# Use TFIDF to find keywords in the text

In [9]:
import re
import pandas as pd
import numpy as np
import seaborn as sns
import matplotlib.pyplot as plt
from sklearn.feature_extraction.text import TfidfVectorizer

In [10]:
bgg_alldata_df = pd.read_pickle('datasources/BGG_FINAL.pkl')
dum = [y.splitlines() for y in bgg_alldata_df['gamedscription']]

In [11]:
# Horrible - why does it have to be this way?
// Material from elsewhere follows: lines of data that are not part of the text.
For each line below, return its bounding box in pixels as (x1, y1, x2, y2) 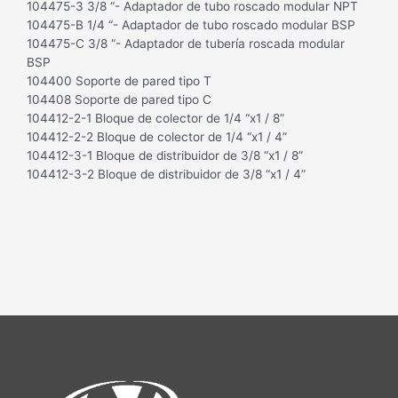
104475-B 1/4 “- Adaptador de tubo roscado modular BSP (27, 17, 355, 32)
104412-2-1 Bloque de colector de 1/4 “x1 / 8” (27, 110, 284, 125)
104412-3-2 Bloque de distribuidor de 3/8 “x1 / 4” (27, 166, 306, 181)
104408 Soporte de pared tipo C (27, 92, 211, 107)
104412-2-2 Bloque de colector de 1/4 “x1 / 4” (27, 129, 287, 144)
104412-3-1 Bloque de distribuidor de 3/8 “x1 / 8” (27, 147, 303, 163)
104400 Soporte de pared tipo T (27, 73, 211, 88)
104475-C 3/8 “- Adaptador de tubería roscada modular (27, 36, 345, 51)

What happened tolist comprehension
dumsntncs = []
for dumdescr in dum:
    for dum1 in dumdescr:
        for dum2 in dum1.split('.'):
            dumsntncs.append(dum2)

In [12]:
bgg_sentences = pd.DataFrame({'bggsentences':dumsntncs}) # ALl the sentences
bgg_sentences.head(3)

Unnamed: 0,bggsentences
0,Gloomhaven is a game of Euro-inspired tactical...
1,Players will take on the role of a wandering ...
2,Players must work together out of necessity t...


In [13]:
def  clean_text(df, text_field, new_text_field_name):
    df[new_text_field_name] = df[text_field].str.lower()
    df[new_text_field_name] = df[new_text_field_name].apply(lambda elem: re.sub(r"(@[A-Za-z0-9]+)|([^0-9A-Za-z \t])|(\w+:\/\/\S+)|^rt|http.+?", "", elem))  
    # remove numbers
    df[new_text_field_name] = df[new_text_field_name].apply(lambda elem: re.sub(r"\d+", "", elem))
    
    return df

In [14]:
bgg_sentences = clean_text(bgg_sentences, 'bggsentences', 'bggsentences_clean')
bgg_sentences.head(3)

Unnamed: 0,bggsentences,bggsentences_clean
0,Gloomhaven is a game of Euro-inspired tactical...,gloomhaven is a game of euroinspired tactical ...
1,Players will take on the role of a wandering ...,players will take on the role of a wandering ...
2,Players must work together out of necessity t...,players must work together out of necessity t...


In [15]:
corpus = list(bgg_sentences['bggsentences_clean'])

In [71]:
vectorizer = TfidfVectorizer(stop_words='english')
X = vectorizer.fit_transform(corpus)

In [72]:
X.shape  # This is the output of the vectorizer

(191954, 59110)

In [73]:
bgg_feature_names = vectorizer.get_feature_names()

In [74]:
docnum=5
feature_index = X[docnum,:].nonzero()[1] # Non-zero features in the matrix
tfidf_scores = zip(feature_index, [X[docnum, x] for x in feature_index])
for w, s in [(bgg_feature_names[i], s) for (i, s) in tfidf_scores]:
    print(w, s)

sessions 0.4680112265100513
played 0.2412360365679205
ideally 0.43566664806742306
changing 0.36503264900472887
world 0.23885982236634393
persistent 0.5235212195450356
game 0.2618929578836405


In [87]:
wrdlist=[]
scorelist=[]
for docnum in range(0,X.shape[0]):
    feature_index = X[docnum,:].nonzero()[1] # Non-zero features in the matrix
    tfidf_scores = zip(feature_index, [X[docnum, x] for x in feature_index])
    for w, s in [(bgg_feature_names[i], s) for (i, s) in tfidf_scores]:
        if s>0.99:
            wrdlist.append(w)
            scorelist.append(s)
        

In [88]:
wordsXtfidf = pd.DataFrame({'word':wrdlist,'tfidfscore':scorelist})
wordsXtfidf.sort_values(by='tfidfscore',ascending=False,inplace=True)

In [94]:
wordsXtfidf[wordsXtfidf['tfidfscore']>.9999].shape

(5346, 2)

In [91]:
#sns.distplot(wordsXtfidf['tfidfscore'])

In [95]:
wordsXtfidf.to_csv('HighTFIDFwords.csv')

In [96]:
wordsXtfidf.head()

Unnamed: 0,word,tfidfscore
0,john,1.0
3570,contents,1.0
3568,price,1.0
3567,play,1.0
3566,wits,1.0